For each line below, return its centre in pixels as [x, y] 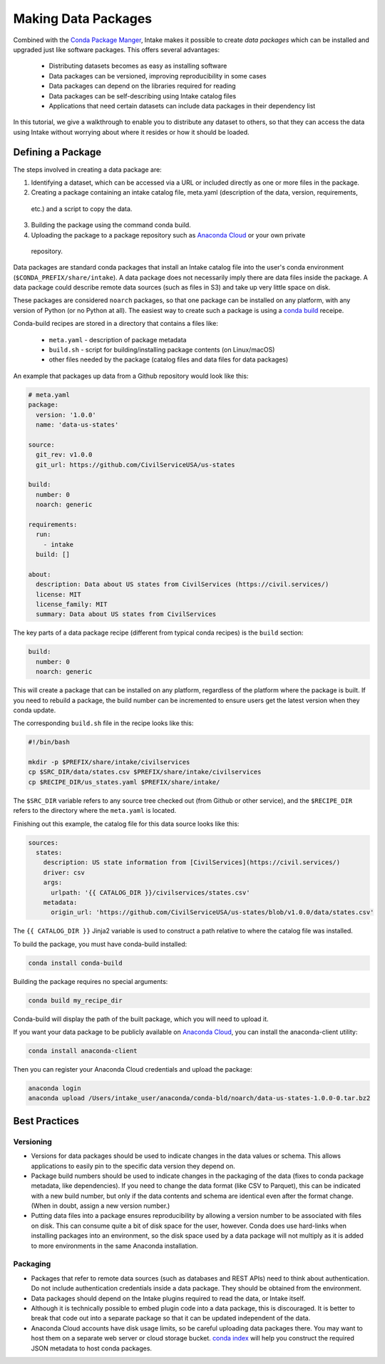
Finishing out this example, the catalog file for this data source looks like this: [126, 824]
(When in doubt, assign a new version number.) [101, 1206]
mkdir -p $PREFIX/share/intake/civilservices [109, 762]
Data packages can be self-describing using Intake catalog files [143, 96]
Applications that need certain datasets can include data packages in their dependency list [182, 106]
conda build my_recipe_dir [75, 1000]
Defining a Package [57, 152]
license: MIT [58, 594]
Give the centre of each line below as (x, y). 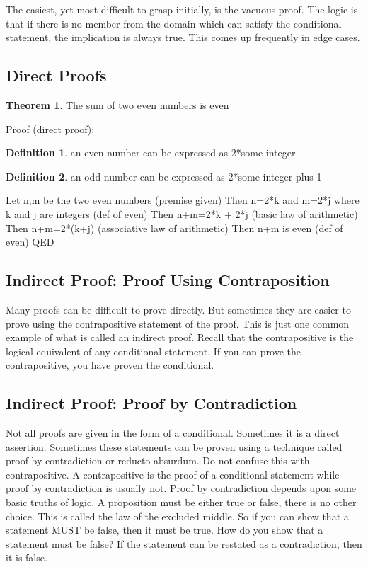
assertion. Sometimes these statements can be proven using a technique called (174, 446)
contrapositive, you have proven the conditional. (110, 365)
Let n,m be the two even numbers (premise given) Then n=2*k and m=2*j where (183, 200)
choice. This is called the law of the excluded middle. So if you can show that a (177, 516)
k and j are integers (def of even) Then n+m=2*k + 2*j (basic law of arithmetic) (182, 213)
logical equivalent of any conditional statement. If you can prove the (154, 351)
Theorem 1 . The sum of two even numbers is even (117, 104)
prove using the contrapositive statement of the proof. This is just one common (178, 323)
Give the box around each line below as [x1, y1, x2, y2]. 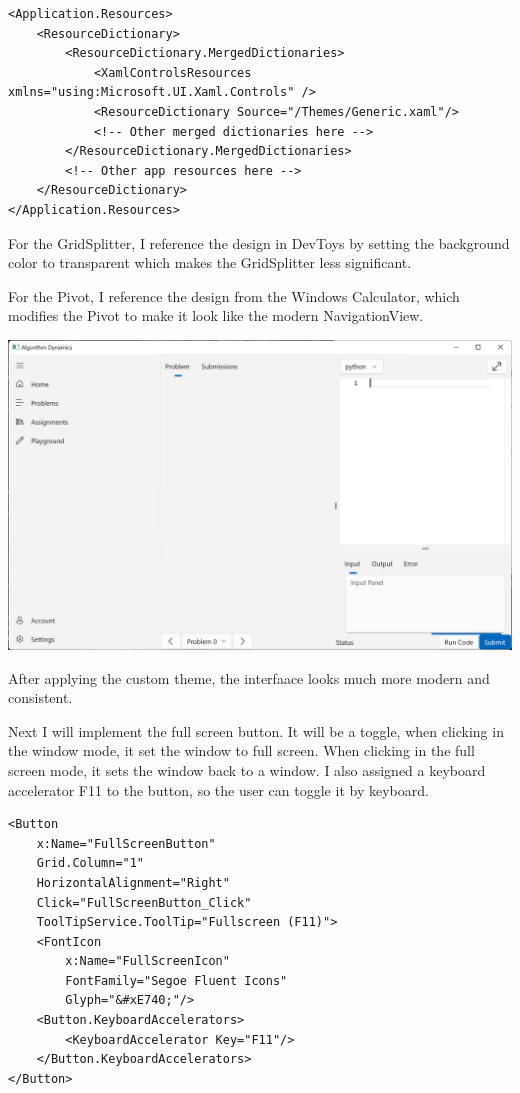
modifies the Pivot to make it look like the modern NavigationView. [8, 305, 424, 326]
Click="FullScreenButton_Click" [36, 895, 252, 910]
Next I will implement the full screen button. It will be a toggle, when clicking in [8, 720, 504, 741]
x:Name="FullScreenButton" [36, 836, 216, 851]
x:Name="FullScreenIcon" [65, 954, 230, 969]
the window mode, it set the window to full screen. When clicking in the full [8, 740, 475, 761]
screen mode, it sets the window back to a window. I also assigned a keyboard [8, 759, 486, 780]
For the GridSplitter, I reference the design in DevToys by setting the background [8, 232, 510, 253]
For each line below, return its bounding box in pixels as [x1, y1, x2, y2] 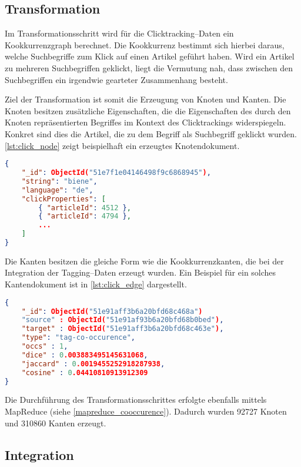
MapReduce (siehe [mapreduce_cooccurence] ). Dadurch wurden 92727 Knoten [5, 405, 287, 418]
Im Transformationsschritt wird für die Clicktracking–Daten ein [5, 27, 234, 39]
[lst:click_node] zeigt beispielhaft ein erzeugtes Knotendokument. [5, 139, 240, 151]
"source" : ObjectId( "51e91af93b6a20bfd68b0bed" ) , [21, 316, 224, 324]
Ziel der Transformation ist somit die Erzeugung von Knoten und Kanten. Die [5, 93, 286, 105]
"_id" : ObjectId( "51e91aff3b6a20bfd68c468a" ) [21, 307, 203, 316]
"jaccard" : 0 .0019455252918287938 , [21, 359, 165, 368]
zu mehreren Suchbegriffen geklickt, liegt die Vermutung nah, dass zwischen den [5, 61, 293, 74]
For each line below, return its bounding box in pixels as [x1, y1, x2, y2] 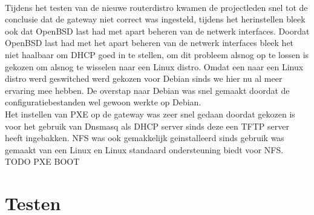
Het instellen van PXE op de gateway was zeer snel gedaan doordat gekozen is [5, 107, 295, 120]
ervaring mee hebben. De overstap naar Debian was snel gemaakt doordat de [5, 84, 290, 96]
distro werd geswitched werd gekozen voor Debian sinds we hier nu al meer [5, 72, 283, 85]
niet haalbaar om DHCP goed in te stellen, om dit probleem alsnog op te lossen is [5, 48, 309, 61]
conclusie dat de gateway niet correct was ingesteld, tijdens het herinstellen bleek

What you need to do:
Find the line containing "niet haalbaar om", then output it and every line after it to the end of the data, exactly.

Solution for this task:
niet haalbaar om DHCP goed in te stellen, om dit probleem alsnog op te lossen is [5, 48, 309, 61]
conclusie dat de gateway niet correct was ingesteld, tijdens het herinstellen bleek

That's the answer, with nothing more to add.